# Al Capone



## loddy (Feb 12, 2007)

Al Capone bought himself a new pair of alligator skin shoes and was very pleased with them, one morning he woke to find his shoes badly chewed, he summonded his body gaurds and offered a reward for the capture of the culpprit.

The following day a large body gaurd entered his bedroom with a scrawny looking moggy and said

"Pardon me Al is this the cat that chewed your new shoes"


----------



## asprn (Feb 10, 2006)

You can rest assured that I'll not be copying THIS one onto FaceBook.......


----------



## loddy (Feb 12, 2007)

:lol: :lol: :lol:

too correct eh ?


----------



## asprn (Feb 10, 2006)

loddy said:


> :lol: :lol: :lol:
> too correct eh ?


Exactly - disgustingly inoffensive.

:lol:


----------



## Remus (Feb 10, 2011)

A Luton electrical retailer was the victim of a ram raid in the early hours of this moring. The thief escaped with a music system. Witnesses said the car, horn blaring, was driven at high speed from the scene of the crime. The thief is thought to be casual agricultural worker Joseph Smith, illegitimate child of the local Abbey's Mother Superior. Police siad they are looking for a 
"Luton tooting, Hi-Fi looting, son of a nun, part time ploughboy Joe. 

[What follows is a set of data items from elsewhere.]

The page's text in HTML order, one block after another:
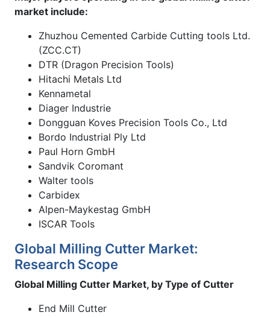
market include:
Zhuzhou Cemented Carbide Cutting tools Ltd.
(ZCC.CT)
DTR (Dragon Precision Tools)
Hitachi Metals Ltd
Kennametal
Diager Industrie
Dongguan Koves Precision Tools Co., Ltd
Bordo Industrial Ply Ltd
Paul Horn GmbH
Sandvik Coromant
Walter tools
Carbidex
Alpen-Maykestag GmbH
ISCAR Tools
Global Milling Cutter Market:
Research Scope
Global Milling Cutter Market, by Type of Cutter
End Mill Cutter
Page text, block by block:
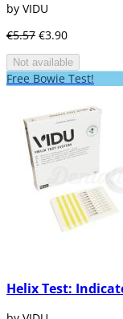
by VIDU
€5.57 €3.90
Not available
Free Bowie Test!
Helix Test:
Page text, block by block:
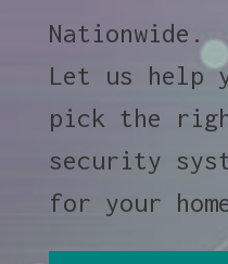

It's ok to groan now for this, like the Al Capone one, is so old that when it was first told the Dead Sea had only just started feeling a bit under the weather.


----------



## 747 (Oct 2, 2009)

What about the German lady who dedicated her life to rounding up and caring for stray dogs.

She had so many that she needed a very large place to keep them and bought 2 old disused flour mills and converted them.

A famous songwriter was so impressed that he wrote a song about her which became a big hit.

It was called "The Mills are alive with the Hounds of Munich"


----------



## peejay (May 10, 2005)

I remember Dave Lee Travis telling this one on Radio1 back in the 70's.

It was groans all round back then as well. :lol: 

Pete


----------



## loddy (Feb 12, 2007)

I only posted it as not to offend anyone

Loddy


----------